Because each card has two sides, you can select which side to utilize during the game. The stronger ones are worth fewer points, although they are all worth different amounts. If you don’t want to start with a lot of points, you can still receive a lot of them.

Superior to a Two-Stroke Diesel Engine

In engine-building games, gameplay satisfaction is the most important factor to consider. For a game of this kind, there are a lot of possible hazards, but Maxime, the creator, has done a fantastic job of avoiding them.

You still feel like you can accomplish something, even if your horticulture wilderness isn’t very efficient, even if you design it pretty poorly. In keeping with that idea, you rarely end up with an enormous surplus of items you don’t need because to the way the game’s cyclical resources operate. Like all other resources in the game, dirt is not always gained exponentially while planting cards. Even though they might not appear that way at first, many resource exchange activities have a one-for-one vibe to them.

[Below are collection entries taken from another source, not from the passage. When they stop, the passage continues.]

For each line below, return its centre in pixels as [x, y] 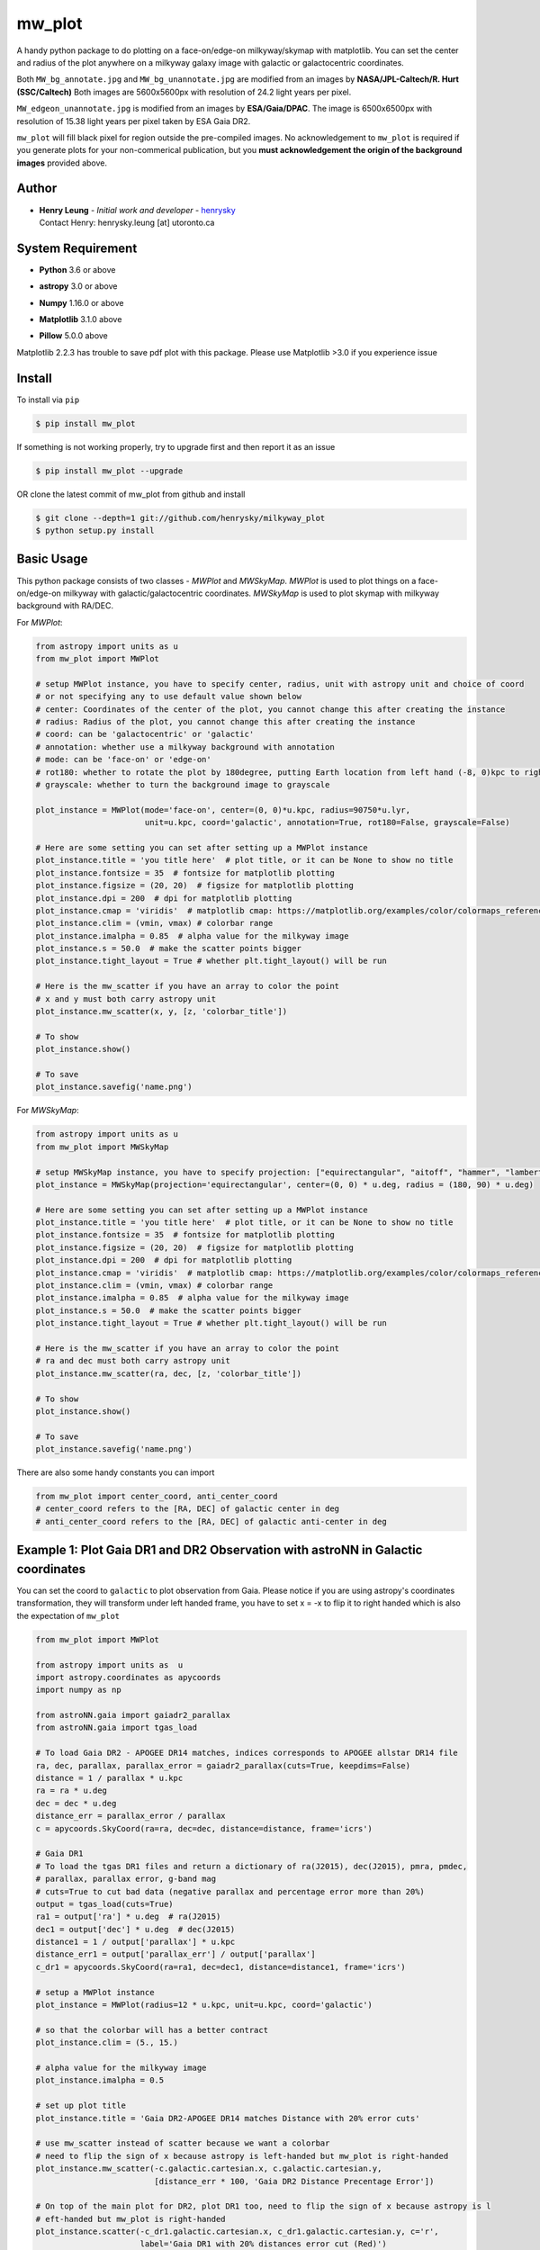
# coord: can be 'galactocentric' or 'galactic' [145, 734]
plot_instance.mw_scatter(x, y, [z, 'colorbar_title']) [162, 1012]
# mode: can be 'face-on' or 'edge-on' [123, 760]
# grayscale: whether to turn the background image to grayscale [183, 784]
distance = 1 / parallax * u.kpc [109, 1778]
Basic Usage [52, 559]
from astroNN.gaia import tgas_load [117, 1728]
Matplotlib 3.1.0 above [81, 319]

Especially when contrasted to more refined games like Race for the Galaxy, it is significantly more forgiving than other games in this category. All the resources you have left are worth a total of one point when it comes to earning victory points after the game. Every card in your compost pile, every sprout, every incomplete trunk growth, and every soil token all earn points. This is a really helpful addition for novices. It indicates that they don’t consider their patch of green sprouts and meager development to be an indication of failure.

The Earth Deck

The card buffet is my favorite feature of Earth. The box contains 364 cards. Even more astonishing to me than that number is the fact that each card is different. There are variations in the artwork, flavor text, point values, titles, powers, and other differences that are incorporated into a lot of the end-game scoring cards.

The true genius of Earth lies in Maxime Tardif’s design, who managed to incorporate subtle variations into the cards so that there are an endless number of ways to alter the text. Titles on cards that are underlined? creatures. Some of the Plant cards have color-themed terms that are named in italics.

Tiny white lines surround several of the abilities on Terrain cards, signifying directional challenges. There are four habitats, and numerous Fauna milestone cards involve them as well. When playing scoring cards, you have another set of cards to search for thanks to the four different card types that function like suits.